Exercise
Filter the records for "hotel" and keep each line that has it.

● ● ● ●

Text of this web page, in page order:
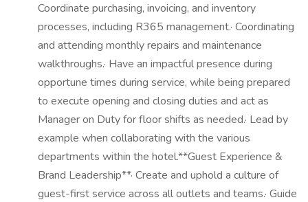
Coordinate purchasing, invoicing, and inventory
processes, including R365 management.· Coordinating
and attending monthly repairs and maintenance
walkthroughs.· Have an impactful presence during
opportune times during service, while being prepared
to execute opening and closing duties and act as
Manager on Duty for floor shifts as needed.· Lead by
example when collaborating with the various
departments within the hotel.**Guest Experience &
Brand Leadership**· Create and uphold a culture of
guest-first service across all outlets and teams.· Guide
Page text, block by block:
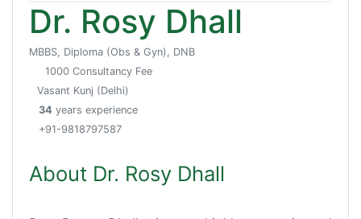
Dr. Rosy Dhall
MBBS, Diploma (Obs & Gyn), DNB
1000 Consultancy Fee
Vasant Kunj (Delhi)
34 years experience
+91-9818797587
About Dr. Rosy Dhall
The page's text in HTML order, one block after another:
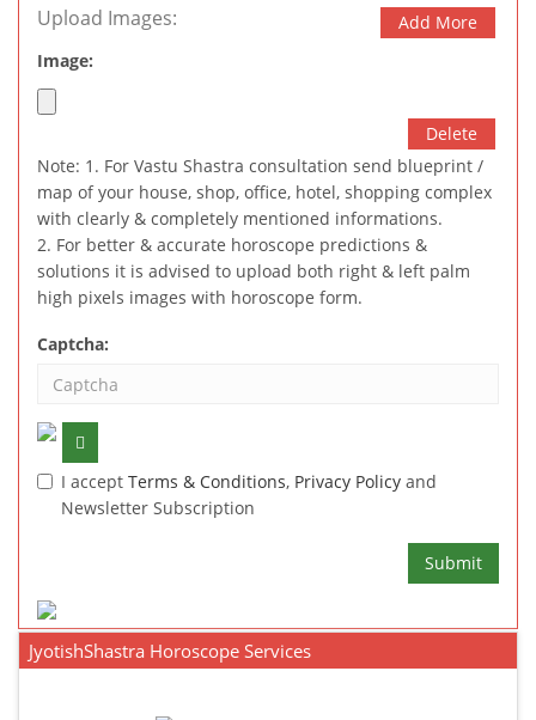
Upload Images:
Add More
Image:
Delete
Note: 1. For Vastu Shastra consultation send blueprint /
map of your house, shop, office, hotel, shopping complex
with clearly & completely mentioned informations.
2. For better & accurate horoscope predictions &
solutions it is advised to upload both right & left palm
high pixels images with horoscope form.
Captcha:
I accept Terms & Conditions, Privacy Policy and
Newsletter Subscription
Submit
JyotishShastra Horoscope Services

● ● ● ●

Your response
departments within the hotel.**Guest Experience &
map of your house, shop, office, hotel, shopping complex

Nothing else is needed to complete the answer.